REQUIRED WORK: The data must be given again exactly as written, with all images omitted.

Stored data:
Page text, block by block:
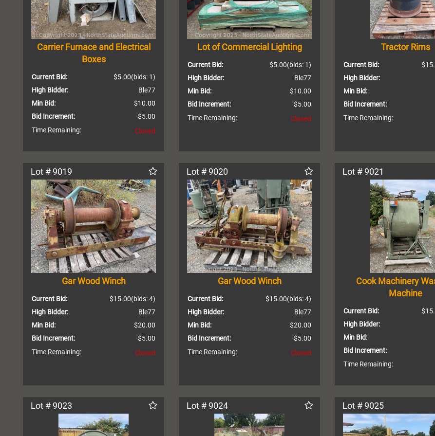
Carrier Furnace and Electrical
Boxes
Current Bid: (bids: 1)
$5.00
High Bidder:
Ble77
Min Bid:
$10.00
Bid Increment:
$5.00
Time Remaining:
Closed
Lot of Commercial Lighting
Current Bid: (bids: 1)
$5.00
High Bidder:
Ble77
Min Bid:
$10.00
Bid Increment:
$5.00
Time Remaining:
Closed
Tractor Rims
Current Bid:
High Bidder:
Min Bid:
Bid Increment:
Time Remaining:
Lot # 9019
Gar Wood Winch
Current Bid: (bids: 4)
$15.00
High Bidder:
Ble77
Min Bid:
$20.00
Bid Increment:
$5.00
Time Remaining:
Closed
Lot # 9020
Gar Wood Winch
Current Bid: (bids: 4)
$15.00
High Bidder:
Ble77
Min Bid:
$20.00
Bid Increment:
$5.00
Time Remaining:
Closed
Lot # 9021
Cook Machinery
Machine
Current Bid:
High Bidder:
Min Bid:
Bid Increment:
Time Remaining:
Lot # 9023 Lot # 9024 Lot # 9025

RESPONSE TO THIS EXERCISE:
Page text, block by block:
Carrier Furnace and Electrical
Boxes
Current Bid: (bids: 1)
$5.00
High Bidder:
Ble77
Min Bid:
$10.00
Bid Increment:
$5.00
Time Remaining:
Closed
Lot of Commercial Lighting
Current Bid: (bids: 1)
$5.00
High Bidder:
Ble77
Min Bid:
$10.00
Bid Increment:
$5.00
Time Remaining:
Closed
Tractor Rims
Current Bid:
High Bidder:
Min Bid:
Bid Increment:
Time Remaining:
Lot # 9019
Gar Wood Winch
Current Bid: (bids: 4)
$15.00
High Bidder:
Ble77
Min Bid:
$20.00
Bid Increment:
$5.00
Time Remaining:
Closed
Lot # 9020
Gar Wood Winch
Current Bid: (bids: 4)
$15.00
High Bidder:
Ble77
Min Bid:
$20.00
Bid Increment:
$5.00
Time Remaining:
Closed
Lot # 9021
Cook Machinery
Machine
Current Bid:
High Bidder:
Min Bid:
Bid Increment:
Time Remaining:
Lot # 9023 Lot # 9024 Lot # 9025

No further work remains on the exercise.